Sono le cinque del pomeriggio e il visitatore sente dei rintocchi di campana della vicina chiesa risuonare nell’aria. Sono le note de “La Leggenda del Piave”, che i bronzi diffondono nella vastità della campagna, in ricordo di quegli uomini e di quei ragazzi che, proprio sulle sponde del Fiume Sacro, hanno lasciato la loro vita.

Sul finire della Grande Guerra, nei pressi del cimitero e della Chiesa della Camminada, si svolse uno degli ultimi, drammatici, combattimenti di quel conflitto, con la Brigata Foggia impegnata strenuamente a contenere l’esercito avversario e a rendere inoffensiva una postazione di bombarde nemiche.

A Ovest, il camposanto di San Polo di Piave è chiuso da una serie di moderne tombe di famiglia costruite di recente: una panchina invita il visitatore a una sosta, per riflettere sul mistero della morte e dell’esistenza.

Chi visita il cimitero di San Polo di Piave coglie immediatamente che, in paese, il culto dei morti e la loro memoria sono vivi e molto sentiti.
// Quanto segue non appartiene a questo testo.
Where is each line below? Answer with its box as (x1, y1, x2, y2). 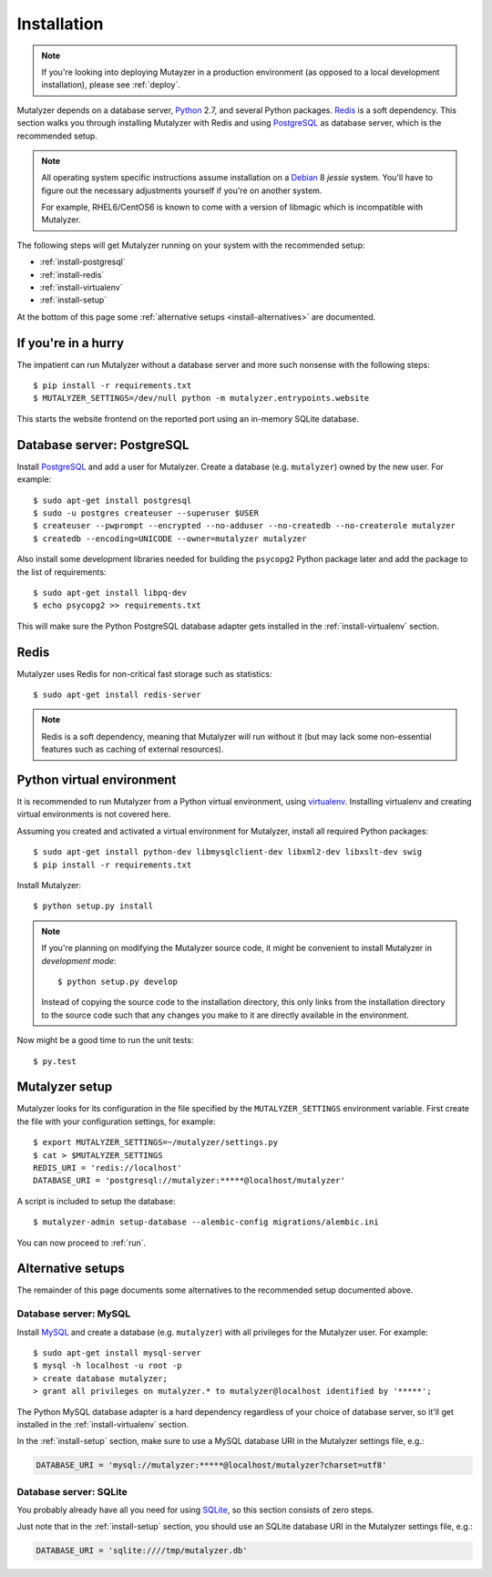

Lo si vede dalla cura con cui le tombe vengono tenute e da come sono abbellite da piante e composizioni floreali. Anche le tante tombe di famiglia sono indice di una particolare attenzione per chi non c’è più, e rispecchiano la volontà di tenere unito il nucleo famigliare anche dopo la morte. Impongono di conservare una traccia, di placare il rimpianto, di mantenere visibili i volti, ricordare una data, riportare una breve frase, a ricordo perenne.

Nella tomba di famiglia riposa, con la moglie Anita, l’artigliere alpino Guerrino Selva, alla cui figura la Sezione ANA di Treviso ha dedicato la copertina del calendario 2021 e un ampio articolo nella rivista “Fameja Alpina”.

Classe 1915, assegnato al 3° Rgt. Artiglieria Alpina, Gruppo Conegliano della Brigata Julia, Guerrino Selva viene ricordato, soprattutto, per la sua grande statura (nel calendario è ritratto a braccia aperte con quattro alpini che gli stanno sotto la linea delle ascelle). Selva è stato uno dei fondatori del Gruppo Alpini di San Polo, è stato capogruppo per ben trent’anni e fu grazie a lui, verso la metà degli anni Sessanta, che le penne nere ottennero da Vittoria Giol l’uso di “Casa Contessa”, per farne la loro sede sociale.